The fix validates that the port substring is numeric and in range before handing the string to Poco, locating the port exactly as Poco::Net::SocketAddress does (UNIX path, [ipv6]:port, and host:port first-colon split). Malformed input now raises a catchable INCORRECT_DATA exception and never calls getservbyname; legitimate numeric addresses, including IPv6, still parse. A unit-test round-trip confirms valid addresses are preserved.

This is pre-existing on master and not specific to any PR. It was surfaced by the Stress test (amd_asan_ubsan) job, STID 1781-3414, and observed on more than one unrelated PR.

CI report: https://s3.amazonaws.com/clickhouse-test-reports/json.html?PR=106189&sha=ef34fc53dcda266cca006edea8332247405ff46c&name_0=PR&name_1=Stress%20test%20%28amd_asan_ubsan%29

Version info

  • Merged into: 26.7.1.136

ClientInfo::read deserializes initial_address from the native TCP protocol
and constructs Poco::Net::SocketAddress directly from that string. When the
port part is non-numeric (or out of the 0..65535 range), Poco resolves it
via getservbyname(), a non-reentrant libc function that base/harmful replaces
with __builtin_trap() in debug and sanitizer builds. The result is a hard,
uncatchable SIGILL (Received signal 4) rather than a recoverable error.

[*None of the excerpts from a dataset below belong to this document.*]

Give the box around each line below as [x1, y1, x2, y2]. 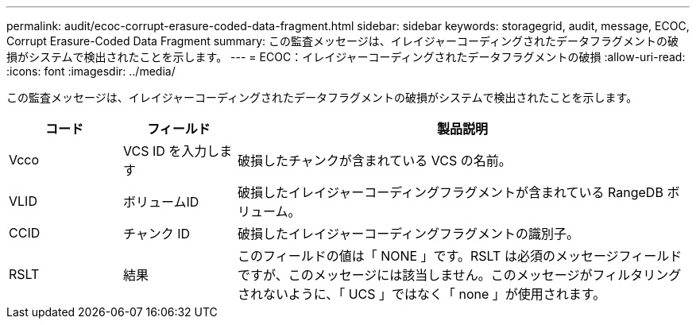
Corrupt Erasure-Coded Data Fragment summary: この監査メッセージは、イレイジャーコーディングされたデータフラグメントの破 [6, 34, 679, 48]
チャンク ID [122, 226, 191, 242]
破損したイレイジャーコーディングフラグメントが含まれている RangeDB [237, 184, 663, 200]
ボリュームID [122, 194, 199, 210]
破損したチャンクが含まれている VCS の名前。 [237, 153, 512, 168]
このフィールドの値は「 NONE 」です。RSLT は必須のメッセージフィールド [237, 248, 682, 264]
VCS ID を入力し [122, 143, 220, 159]
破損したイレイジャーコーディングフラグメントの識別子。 [237, 226, 580, 242]
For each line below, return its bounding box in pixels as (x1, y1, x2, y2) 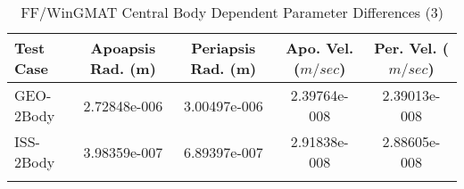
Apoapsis (90, 37, 156, 58)
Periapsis (191, 37, 256, 58)
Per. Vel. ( (374, 37, 449, 58)
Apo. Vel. (286, 37, 354, 58)
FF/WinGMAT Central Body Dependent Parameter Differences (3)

ClientInfo::write always serializes the address as a numeric "host:port" via
SocketAddress::toString(), so valid streams never hit the getservbyname()
branch. A corrupted or desynchronized native-protocol stream can, however,
feed an arbitrary string here (for example TCPHandler::processUnexpectedQuery
-> skipData when a Data packet is mis-parsed under stress with random query
fuzzing and fault injection), turning untrusted input into a server crash.

Validate that the port substring is numeric and within range before handing
the string to Poco, locating the port exactly as Poco::Net::SocketAddress
does (UNIX path, "[ipv6]:port", and "host:port" first-colon split). Malformed
input now raises a catchable INCORRECT_DATA exception and never reaches
getservbyname(). Legitimate numeric addresses still parse, including IPv6.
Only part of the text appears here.